—A quatre heures précises; nous n'attendrons pas.
Il était trois heures; j'avais une heure devant moi.
V
Depuis que j'avais aperçu Clotilde se préparant à monter en voiture jusqu'au moment où j'avais arrêté ma place pour Cassis, j'avais agi sous la pression d'une force impulsive qui ne me laissait pas, pour ainsi dire, la libre disposition de ma volonté. Je trouvais une occasion inespérée de la voir, je saisissais cette occasion sans penser à rien autre chose; cela était instinctif et machinal, exactement comme le saut du carnassier qui s'élance sur sa proie. J'allais la voir!
Mais en sortant du bureau de la voiture et en revenant chez moi, je compris combien mon idée était folle.

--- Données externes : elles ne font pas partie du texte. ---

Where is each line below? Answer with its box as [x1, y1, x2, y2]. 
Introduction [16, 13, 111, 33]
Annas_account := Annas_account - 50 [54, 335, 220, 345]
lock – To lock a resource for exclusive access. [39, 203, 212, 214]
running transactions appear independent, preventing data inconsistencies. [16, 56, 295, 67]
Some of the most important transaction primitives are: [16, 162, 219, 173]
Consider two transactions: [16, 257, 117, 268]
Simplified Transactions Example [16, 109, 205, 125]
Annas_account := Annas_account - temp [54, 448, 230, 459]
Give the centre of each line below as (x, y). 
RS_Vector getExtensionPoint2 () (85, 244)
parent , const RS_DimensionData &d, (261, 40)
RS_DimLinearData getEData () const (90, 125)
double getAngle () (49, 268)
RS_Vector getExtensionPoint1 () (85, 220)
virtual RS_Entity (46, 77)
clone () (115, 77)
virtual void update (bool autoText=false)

Que résulterait-il de ce voyage en tête-à-tête dans le coupé de cette diligence?
Ce n'était point en quelques heures que je la persuaderais de la sincérité de mon amour pour elle. Et d'ailleurs oserais-je lui parler de mon amour, né la veille, dans un tour de valse, et déjà assez puissant pour me faire risquer une pareille entreprise? Me laisserait-elle parler? Si elle m'écoutait, ne me rirait-elle pas au nez? Ou bien plutôt ne me fermerait-elle pas la bouche au premier mot, indignée de mon audace, blessée dans son honneur et dans sa pureté de jeune fille? Car enfin c'était une jeune fille, et non une femme auprès de laquelle on pouvait compter sur les hasards et les surprises d'un tête-à-tête.

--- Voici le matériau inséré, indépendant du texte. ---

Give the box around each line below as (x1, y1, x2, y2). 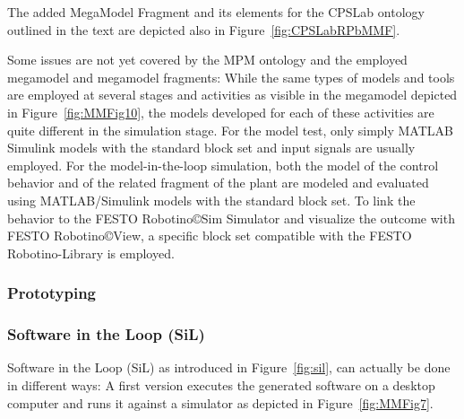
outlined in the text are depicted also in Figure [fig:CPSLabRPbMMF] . (7, 20, 400, 39)
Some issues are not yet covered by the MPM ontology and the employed (7, 50, 408, 69)
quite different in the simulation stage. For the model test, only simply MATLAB (7, 120, 453, 139)
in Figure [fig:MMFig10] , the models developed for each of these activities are (7, 102, 434, 121)
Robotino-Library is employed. (7, 243, 175, 262)
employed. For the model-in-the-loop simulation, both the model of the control (7, 155, 439, 174)
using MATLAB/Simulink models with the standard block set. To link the (7, 190, 416, 209)
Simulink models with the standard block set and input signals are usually (7, 138, 416, 157)

Plus je tournai et retournai mon projet dans mon esprit, plus il me parut réunir toutes les conditions de l'insanité et du ridicule.

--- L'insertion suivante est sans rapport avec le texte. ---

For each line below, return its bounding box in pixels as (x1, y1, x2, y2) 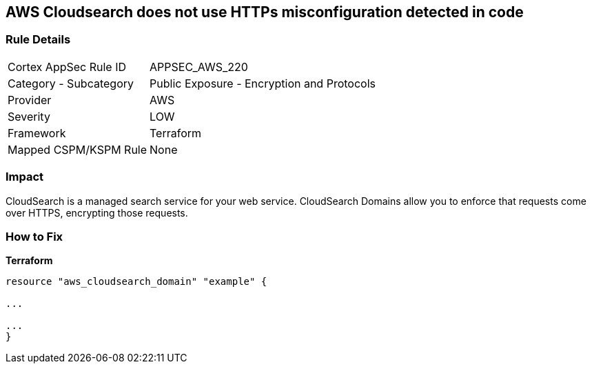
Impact (6, 170, 44, 184)
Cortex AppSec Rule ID (8, 59, 127, 74)
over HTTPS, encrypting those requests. (6, 206, 188, 219)
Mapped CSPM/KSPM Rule (8, 142, 147, 157)
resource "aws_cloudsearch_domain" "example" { (6, 276, 267, 288)
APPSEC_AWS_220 (150, 59, 248, 74)
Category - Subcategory (8, 76, 134, 90)
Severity (8, 109, 50, 123)

Je n'irais pas à Cassis, c'était bien décidé, et m'asseyant devant ma table, je pris un livre que je mis à lire. Mais les lignes dansaient devant mes yeux; je ne voyais que du blanc sur du noir.
Après tout, pourquoi ne pas tenter l'aventure? Qui pouvait savoir si nous serions en tête-à-tête? Et puis, quand même nous serions seuls dans ce coupé, je n'étais pas obligé de lui parler de mon amour; elle n'attendait pas mon aveu. Pourquoi ne pas profiter de l'occasion qui se présentait si heureusement de la voir à mon aise? Est-ce que ce ne serait pas déjà du bonheur que de respirer le même air qu'elle, d'être assis près d'elle, d'entendre sa voix quand elle parlerait aux mendiants de la route ou au conducteur de la voiture, de regarder le paysage qu'elle regarderait? Pourquoi vouloir davantage? Dans une muette contemplation, il n'y avait rien qui pût la blesser: toute femme, même la plus pure, n'éprouve-t-elle pas une certaine joie à se sentir admirée et adorée? c'est l'espérance et le désir qui font l'outrage.